• What is required: List all lines of the data containing the word "cookies".

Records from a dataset
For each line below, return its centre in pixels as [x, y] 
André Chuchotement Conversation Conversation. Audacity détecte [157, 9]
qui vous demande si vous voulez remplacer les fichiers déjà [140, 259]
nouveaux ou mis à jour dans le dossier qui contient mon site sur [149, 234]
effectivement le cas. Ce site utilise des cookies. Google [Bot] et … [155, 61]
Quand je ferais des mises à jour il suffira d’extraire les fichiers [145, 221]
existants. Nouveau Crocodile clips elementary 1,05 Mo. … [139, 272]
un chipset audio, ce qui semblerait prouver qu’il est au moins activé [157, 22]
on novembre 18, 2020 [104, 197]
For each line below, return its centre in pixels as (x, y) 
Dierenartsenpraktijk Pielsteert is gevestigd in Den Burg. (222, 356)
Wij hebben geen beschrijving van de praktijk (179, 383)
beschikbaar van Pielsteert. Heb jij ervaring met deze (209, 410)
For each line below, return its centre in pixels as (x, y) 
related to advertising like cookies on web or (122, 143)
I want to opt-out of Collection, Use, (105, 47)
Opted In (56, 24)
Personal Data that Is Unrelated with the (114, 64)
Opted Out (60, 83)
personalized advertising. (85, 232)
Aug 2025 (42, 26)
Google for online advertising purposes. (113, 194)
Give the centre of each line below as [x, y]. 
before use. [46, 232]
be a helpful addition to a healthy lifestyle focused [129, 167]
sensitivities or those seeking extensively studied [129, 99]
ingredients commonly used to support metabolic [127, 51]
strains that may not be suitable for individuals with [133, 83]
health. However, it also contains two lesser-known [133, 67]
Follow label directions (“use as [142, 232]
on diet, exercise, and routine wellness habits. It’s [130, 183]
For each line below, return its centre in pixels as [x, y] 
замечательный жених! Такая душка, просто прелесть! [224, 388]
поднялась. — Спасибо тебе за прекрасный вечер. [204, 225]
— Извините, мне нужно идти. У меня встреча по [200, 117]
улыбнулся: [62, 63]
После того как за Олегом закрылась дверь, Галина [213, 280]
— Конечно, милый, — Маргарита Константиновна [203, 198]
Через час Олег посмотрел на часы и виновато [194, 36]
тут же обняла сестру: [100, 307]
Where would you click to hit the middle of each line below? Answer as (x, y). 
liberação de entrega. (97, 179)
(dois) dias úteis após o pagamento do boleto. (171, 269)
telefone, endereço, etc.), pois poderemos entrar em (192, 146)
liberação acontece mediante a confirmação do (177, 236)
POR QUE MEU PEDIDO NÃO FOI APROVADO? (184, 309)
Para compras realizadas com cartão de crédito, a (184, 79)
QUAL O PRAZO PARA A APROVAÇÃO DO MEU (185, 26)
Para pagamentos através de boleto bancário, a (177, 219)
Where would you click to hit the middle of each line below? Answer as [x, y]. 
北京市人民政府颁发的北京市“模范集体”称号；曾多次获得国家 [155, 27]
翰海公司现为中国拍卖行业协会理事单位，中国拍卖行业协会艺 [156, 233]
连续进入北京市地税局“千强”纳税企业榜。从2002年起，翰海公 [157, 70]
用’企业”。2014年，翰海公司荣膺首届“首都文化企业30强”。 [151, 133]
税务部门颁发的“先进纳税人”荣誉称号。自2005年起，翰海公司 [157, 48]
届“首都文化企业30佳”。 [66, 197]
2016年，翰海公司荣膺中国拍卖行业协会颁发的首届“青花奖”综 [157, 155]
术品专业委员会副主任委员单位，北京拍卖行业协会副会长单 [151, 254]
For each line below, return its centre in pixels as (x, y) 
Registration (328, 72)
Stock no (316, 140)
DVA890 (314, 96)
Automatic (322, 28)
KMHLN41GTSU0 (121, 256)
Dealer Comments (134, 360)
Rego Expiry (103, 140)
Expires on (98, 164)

---

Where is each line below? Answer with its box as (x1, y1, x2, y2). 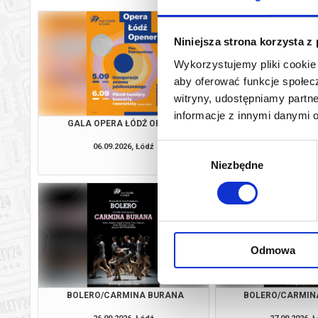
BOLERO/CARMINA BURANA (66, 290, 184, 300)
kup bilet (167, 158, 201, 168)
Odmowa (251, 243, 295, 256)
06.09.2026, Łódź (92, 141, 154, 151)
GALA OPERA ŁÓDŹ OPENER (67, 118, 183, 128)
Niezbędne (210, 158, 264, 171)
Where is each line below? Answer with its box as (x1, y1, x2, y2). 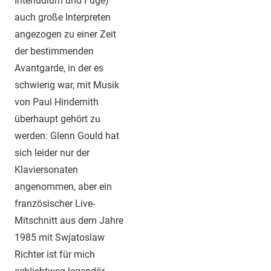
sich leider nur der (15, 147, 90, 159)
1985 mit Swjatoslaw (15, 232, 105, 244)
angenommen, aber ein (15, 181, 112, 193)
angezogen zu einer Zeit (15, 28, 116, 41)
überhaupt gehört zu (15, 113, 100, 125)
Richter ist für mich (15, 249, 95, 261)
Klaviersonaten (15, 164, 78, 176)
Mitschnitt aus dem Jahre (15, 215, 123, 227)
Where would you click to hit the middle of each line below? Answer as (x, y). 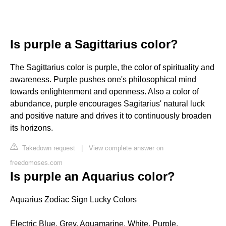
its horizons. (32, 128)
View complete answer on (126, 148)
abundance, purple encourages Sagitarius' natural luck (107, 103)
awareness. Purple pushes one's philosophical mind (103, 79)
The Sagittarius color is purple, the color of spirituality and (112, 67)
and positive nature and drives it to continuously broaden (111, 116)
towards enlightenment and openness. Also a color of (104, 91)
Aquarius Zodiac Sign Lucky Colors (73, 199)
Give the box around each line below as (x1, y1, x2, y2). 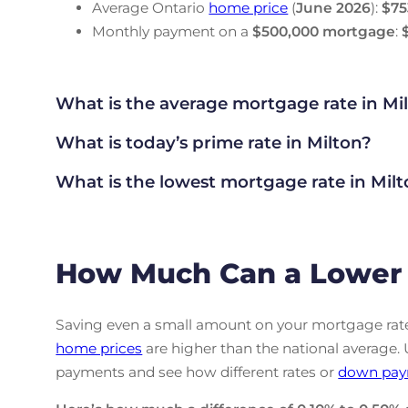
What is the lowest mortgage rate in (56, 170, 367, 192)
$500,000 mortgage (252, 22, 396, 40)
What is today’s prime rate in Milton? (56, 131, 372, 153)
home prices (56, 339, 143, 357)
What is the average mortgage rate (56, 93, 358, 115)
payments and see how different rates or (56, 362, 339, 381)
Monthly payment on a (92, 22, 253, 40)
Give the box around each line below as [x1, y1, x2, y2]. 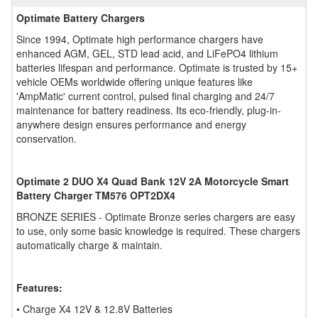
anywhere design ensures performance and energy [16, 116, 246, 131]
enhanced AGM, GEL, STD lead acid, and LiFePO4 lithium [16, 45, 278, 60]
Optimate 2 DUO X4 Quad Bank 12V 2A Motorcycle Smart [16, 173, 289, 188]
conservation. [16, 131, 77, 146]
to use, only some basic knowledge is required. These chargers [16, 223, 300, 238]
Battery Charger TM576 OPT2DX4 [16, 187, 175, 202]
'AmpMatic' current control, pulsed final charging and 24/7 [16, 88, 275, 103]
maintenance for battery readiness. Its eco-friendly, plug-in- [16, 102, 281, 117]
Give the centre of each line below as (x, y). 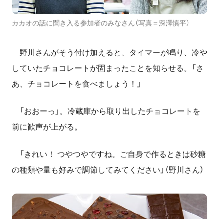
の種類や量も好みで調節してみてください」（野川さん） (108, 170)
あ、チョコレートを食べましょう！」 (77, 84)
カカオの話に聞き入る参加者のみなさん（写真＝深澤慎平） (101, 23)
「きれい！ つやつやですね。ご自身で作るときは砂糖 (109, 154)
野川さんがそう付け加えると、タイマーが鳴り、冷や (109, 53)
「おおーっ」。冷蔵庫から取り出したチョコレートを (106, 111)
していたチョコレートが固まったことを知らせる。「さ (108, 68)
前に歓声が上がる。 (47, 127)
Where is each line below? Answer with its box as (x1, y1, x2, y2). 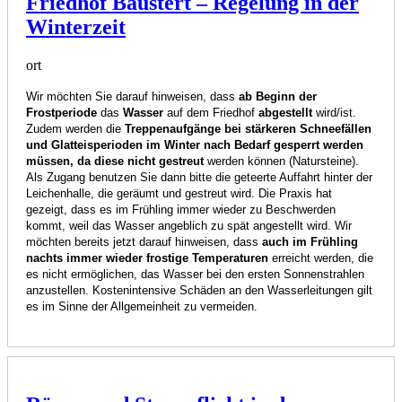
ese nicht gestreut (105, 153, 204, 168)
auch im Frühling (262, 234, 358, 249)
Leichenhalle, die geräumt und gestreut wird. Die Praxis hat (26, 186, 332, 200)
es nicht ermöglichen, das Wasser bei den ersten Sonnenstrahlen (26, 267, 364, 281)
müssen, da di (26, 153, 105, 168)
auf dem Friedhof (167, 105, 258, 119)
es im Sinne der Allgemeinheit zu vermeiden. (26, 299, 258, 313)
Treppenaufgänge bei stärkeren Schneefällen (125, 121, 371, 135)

...

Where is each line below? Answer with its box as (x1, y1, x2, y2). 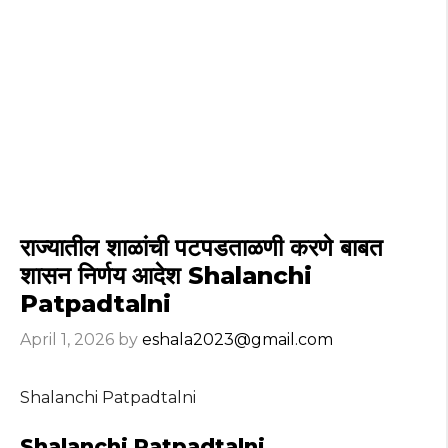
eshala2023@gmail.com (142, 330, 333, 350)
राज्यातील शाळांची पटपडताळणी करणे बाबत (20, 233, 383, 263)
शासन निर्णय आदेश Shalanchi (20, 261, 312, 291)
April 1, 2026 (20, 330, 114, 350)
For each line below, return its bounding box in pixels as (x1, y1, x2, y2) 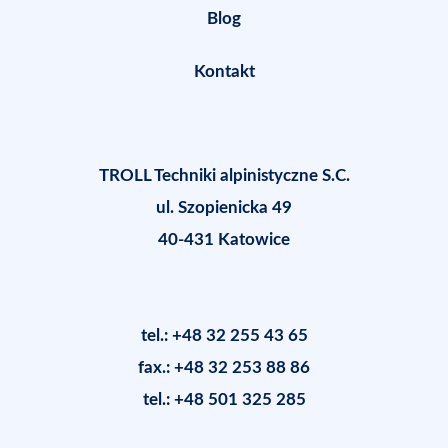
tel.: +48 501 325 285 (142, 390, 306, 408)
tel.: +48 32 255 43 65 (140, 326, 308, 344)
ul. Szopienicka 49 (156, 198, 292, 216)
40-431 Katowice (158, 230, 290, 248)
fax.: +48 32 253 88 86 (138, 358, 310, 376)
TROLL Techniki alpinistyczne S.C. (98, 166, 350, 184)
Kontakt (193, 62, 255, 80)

• Your solution:
effectivement le cas. Ce site utilise des cookies. Google [Bot] et … [155, 61]
related to advertising like cookies on web or (122, 143)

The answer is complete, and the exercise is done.